(MATERIAL FOR THIS TASK Opens)

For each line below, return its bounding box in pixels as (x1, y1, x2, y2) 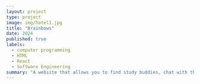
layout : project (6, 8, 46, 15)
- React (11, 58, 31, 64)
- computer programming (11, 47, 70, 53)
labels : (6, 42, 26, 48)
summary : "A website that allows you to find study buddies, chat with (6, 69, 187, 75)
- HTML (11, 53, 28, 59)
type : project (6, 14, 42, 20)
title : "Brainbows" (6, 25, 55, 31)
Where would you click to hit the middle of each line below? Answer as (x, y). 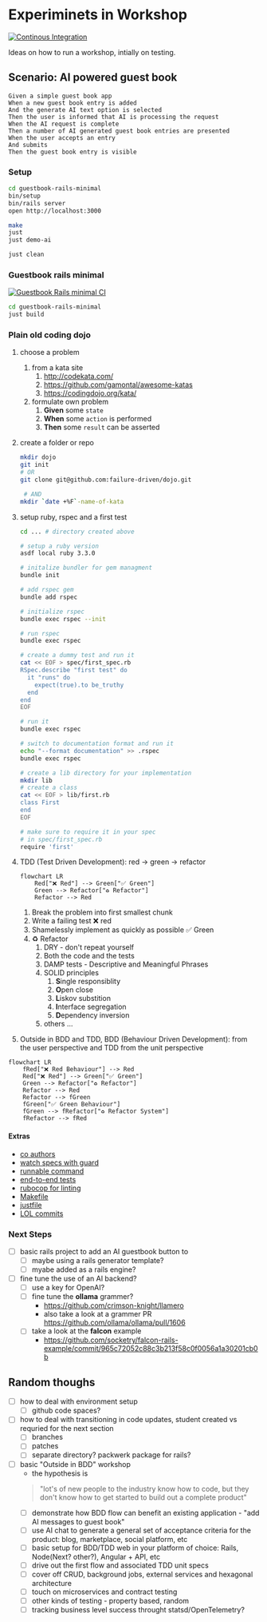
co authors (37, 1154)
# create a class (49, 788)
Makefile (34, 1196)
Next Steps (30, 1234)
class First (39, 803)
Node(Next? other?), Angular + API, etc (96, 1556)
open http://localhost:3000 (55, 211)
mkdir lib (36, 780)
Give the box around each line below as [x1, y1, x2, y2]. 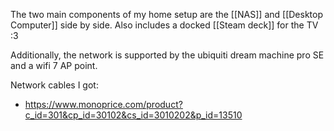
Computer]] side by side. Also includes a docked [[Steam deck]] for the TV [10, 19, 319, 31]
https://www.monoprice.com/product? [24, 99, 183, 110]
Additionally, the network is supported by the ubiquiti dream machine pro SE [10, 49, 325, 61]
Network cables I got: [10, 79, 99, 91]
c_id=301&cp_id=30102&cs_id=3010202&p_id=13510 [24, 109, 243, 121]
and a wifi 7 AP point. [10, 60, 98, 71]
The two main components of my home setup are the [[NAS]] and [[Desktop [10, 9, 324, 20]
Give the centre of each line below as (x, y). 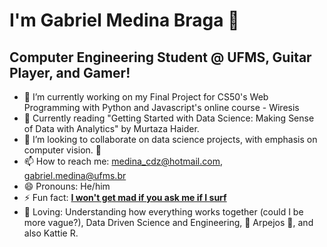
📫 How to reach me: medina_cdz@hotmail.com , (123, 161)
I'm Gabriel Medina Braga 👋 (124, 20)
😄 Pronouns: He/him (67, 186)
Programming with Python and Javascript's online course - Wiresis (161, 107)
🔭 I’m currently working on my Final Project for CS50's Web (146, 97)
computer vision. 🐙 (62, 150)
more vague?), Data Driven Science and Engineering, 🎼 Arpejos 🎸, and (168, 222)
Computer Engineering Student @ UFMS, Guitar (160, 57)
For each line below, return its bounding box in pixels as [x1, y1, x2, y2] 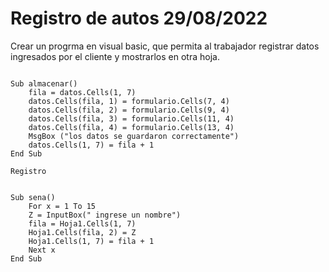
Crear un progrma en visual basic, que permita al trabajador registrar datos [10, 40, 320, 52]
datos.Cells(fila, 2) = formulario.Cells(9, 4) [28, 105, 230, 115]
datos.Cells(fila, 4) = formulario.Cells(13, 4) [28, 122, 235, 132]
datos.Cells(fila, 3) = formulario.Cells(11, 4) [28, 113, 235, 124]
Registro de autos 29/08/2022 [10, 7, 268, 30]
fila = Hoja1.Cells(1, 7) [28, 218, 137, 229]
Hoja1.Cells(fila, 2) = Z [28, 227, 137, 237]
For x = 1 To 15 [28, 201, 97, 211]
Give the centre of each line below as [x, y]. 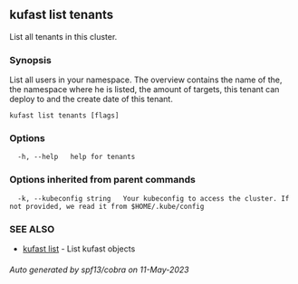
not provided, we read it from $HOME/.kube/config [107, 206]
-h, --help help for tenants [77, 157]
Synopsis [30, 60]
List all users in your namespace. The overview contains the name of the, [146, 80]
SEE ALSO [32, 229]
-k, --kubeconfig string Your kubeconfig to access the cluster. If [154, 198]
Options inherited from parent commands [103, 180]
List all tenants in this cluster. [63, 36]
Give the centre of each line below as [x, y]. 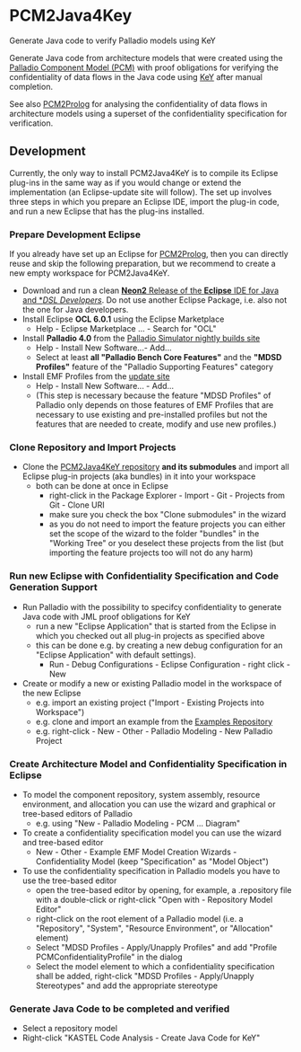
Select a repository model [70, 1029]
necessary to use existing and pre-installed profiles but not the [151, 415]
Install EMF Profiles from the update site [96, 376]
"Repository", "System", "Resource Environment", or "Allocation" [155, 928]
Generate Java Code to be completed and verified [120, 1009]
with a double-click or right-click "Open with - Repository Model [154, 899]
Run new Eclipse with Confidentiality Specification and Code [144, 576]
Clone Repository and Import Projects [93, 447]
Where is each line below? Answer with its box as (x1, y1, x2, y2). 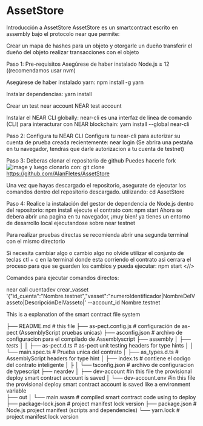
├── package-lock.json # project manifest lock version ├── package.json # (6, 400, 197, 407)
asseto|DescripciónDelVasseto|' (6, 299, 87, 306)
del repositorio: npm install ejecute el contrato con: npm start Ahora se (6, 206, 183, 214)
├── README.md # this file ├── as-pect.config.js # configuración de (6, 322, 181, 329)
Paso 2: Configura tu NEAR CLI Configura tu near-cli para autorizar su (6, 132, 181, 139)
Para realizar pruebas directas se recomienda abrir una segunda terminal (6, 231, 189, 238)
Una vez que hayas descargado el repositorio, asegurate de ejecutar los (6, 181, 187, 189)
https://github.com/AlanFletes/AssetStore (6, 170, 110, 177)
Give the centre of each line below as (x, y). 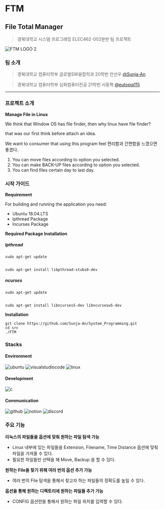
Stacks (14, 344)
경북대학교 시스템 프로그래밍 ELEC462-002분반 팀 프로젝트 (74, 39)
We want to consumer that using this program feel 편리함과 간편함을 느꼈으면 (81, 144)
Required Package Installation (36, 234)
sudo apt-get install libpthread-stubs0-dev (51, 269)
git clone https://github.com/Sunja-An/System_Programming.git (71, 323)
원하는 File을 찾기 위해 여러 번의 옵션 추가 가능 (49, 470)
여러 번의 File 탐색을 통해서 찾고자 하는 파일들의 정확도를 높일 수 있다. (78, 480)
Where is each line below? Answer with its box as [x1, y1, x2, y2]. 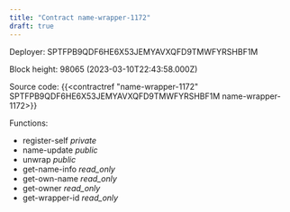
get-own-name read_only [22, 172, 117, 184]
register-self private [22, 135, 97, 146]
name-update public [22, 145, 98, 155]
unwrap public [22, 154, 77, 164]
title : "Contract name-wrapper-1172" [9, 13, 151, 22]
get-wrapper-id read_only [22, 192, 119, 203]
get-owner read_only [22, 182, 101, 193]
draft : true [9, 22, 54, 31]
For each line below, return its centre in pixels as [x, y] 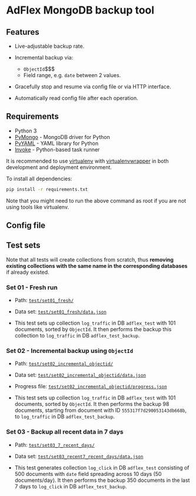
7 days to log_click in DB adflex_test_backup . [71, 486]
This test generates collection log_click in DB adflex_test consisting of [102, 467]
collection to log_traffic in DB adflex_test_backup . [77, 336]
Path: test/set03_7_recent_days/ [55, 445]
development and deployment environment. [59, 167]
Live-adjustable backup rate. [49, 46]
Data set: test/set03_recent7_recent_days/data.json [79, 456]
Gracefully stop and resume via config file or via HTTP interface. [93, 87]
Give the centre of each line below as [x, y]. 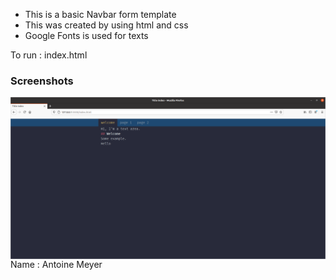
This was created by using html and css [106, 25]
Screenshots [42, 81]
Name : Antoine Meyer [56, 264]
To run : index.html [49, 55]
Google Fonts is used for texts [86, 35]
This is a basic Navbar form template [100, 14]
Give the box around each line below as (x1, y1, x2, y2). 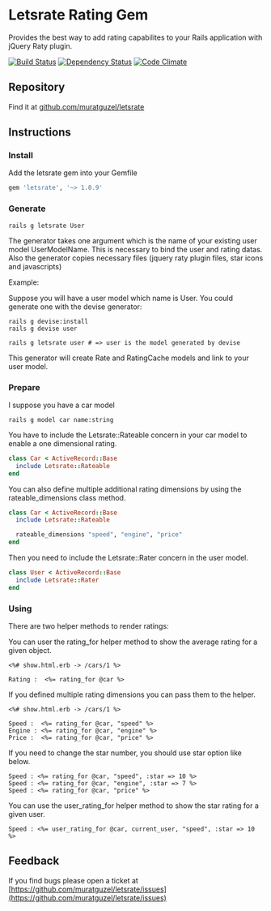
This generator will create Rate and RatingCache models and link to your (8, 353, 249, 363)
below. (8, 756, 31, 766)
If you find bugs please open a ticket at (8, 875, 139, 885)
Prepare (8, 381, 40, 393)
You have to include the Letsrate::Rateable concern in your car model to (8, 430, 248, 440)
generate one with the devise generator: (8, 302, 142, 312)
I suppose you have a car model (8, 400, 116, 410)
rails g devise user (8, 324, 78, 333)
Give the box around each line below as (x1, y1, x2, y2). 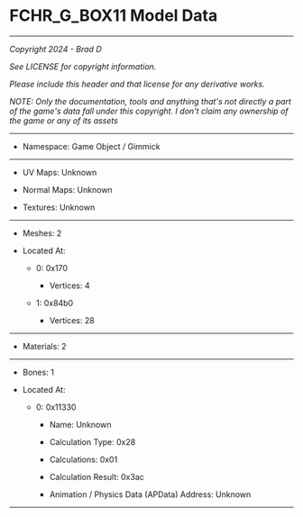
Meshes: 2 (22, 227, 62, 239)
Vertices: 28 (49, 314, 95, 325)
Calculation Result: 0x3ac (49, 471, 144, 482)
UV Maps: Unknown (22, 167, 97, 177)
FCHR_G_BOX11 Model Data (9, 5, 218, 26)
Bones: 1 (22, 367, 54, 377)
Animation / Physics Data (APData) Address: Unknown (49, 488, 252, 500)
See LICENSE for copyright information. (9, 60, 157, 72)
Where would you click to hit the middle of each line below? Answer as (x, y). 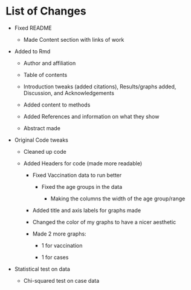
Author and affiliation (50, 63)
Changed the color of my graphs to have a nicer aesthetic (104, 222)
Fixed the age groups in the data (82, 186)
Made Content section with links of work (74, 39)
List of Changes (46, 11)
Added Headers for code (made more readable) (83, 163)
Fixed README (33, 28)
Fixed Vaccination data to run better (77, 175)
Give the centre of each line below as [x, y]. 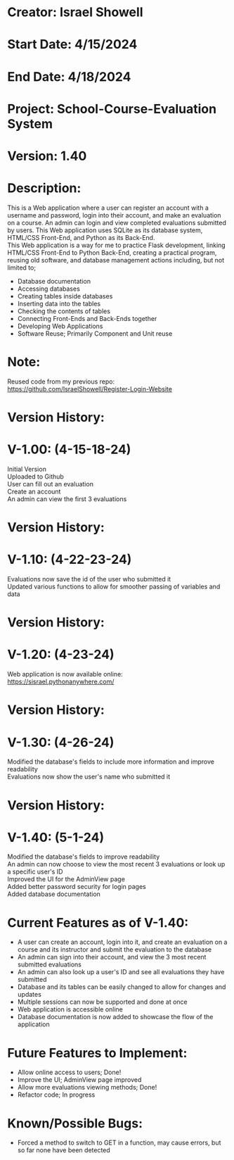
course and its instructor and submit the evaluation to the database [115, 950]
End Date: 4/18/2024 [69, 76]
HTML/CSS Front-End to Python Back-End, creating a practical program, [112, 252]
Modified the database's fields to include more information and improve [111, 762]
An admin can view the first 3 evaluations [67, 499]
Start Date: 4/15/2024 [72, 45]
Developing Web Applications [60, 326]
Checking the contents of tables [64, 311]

(MATERIAL FOR THIS TASK Closes)

## EXERCISE GOAL
Please show, exactly as written, every line above that contains the word "from".

## ANSWER BOX
not provided, we read it from $HOME/.kube/config [107, 206]
Options inherited from parent commands [103, 180]
Install EMF Profiles from the update site [96, 376]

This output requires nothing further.